Clinical phenotypes of patients carrying a ring 21 mainly depends on the percentage of abnormal cells and the deleted chromosomal fragment. The small uterus and oligomenorrhea in our patient may be attributed to the mosaic ring 21 chromosome.
研究一名携带嵌合型21号环状染色体的30岁不孕女性的临床表型和遗传特征。
采用包括G显带、C显带、荧光原位杂交(FISH)和单核苷酸多态性阵列(SNP array)等技术组合,研究r(21)的断裂点。
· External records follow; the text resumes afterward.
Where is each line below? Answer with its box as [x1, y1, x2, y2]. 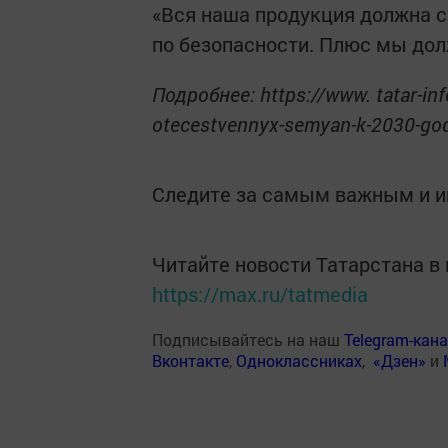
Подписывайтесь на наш [152, 329, 344, 350]
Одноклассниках [236, 350, 362, 371]
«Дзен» [373, 350, 426, 371]
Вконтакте [152, 350, 229, 371]
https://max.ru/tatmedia [152, 281, 368, 307]
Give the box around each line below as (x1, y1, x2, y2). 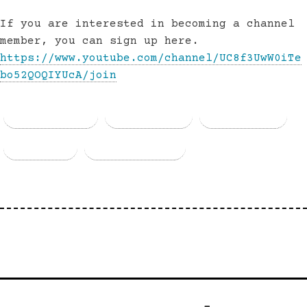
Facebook (33, 110, 88, 123)
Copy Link (114, 141, 175, 154)
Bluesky (229, 110, 277, 123)
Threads (134, 110, 182, 123)
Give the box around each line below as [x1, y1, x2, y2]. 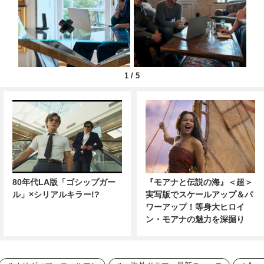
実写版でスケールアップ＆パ [146, 190, 253, 200]
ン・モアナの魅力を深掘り [146, 214, 245, 225]
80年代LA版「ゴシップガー [12, 177, 115, 187]
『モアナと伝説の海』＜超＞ [146, 177, 253, 187]
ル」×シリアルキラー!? [12, 190, 100, 200]
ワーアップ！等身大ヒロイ [146, 202, 245, 212]
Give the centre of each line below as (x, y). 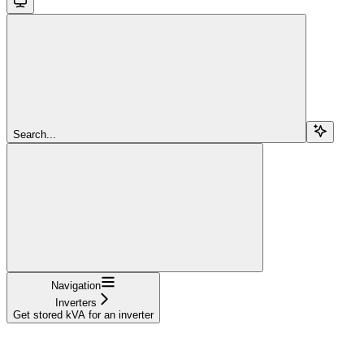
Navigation (76, 286)
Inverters (76, 303)
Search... (35, 135)
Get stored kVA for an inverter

患者的核型为mos 46,XX,r(21)[166]/46, XX,der(21)[60]/45, XX, -21[20]/46, XX,dic r(21)[4]。ish del(21)(q22.2?)(21qter-, AML1+, D21S259/D21S341/D21S342+)。arr 21q22.3(43 457 934-48 093 361)×1, 21q22.2q22.3(40 218 429-43 457 934)×1-2。其父母的核型均正常。
携带21号环状染色体患者的临床表型主要取决于异常细胞的比例和缺失的染色体片段。本例患者的子宫小和月经过少可能归因于嵌合型21号环状染色体。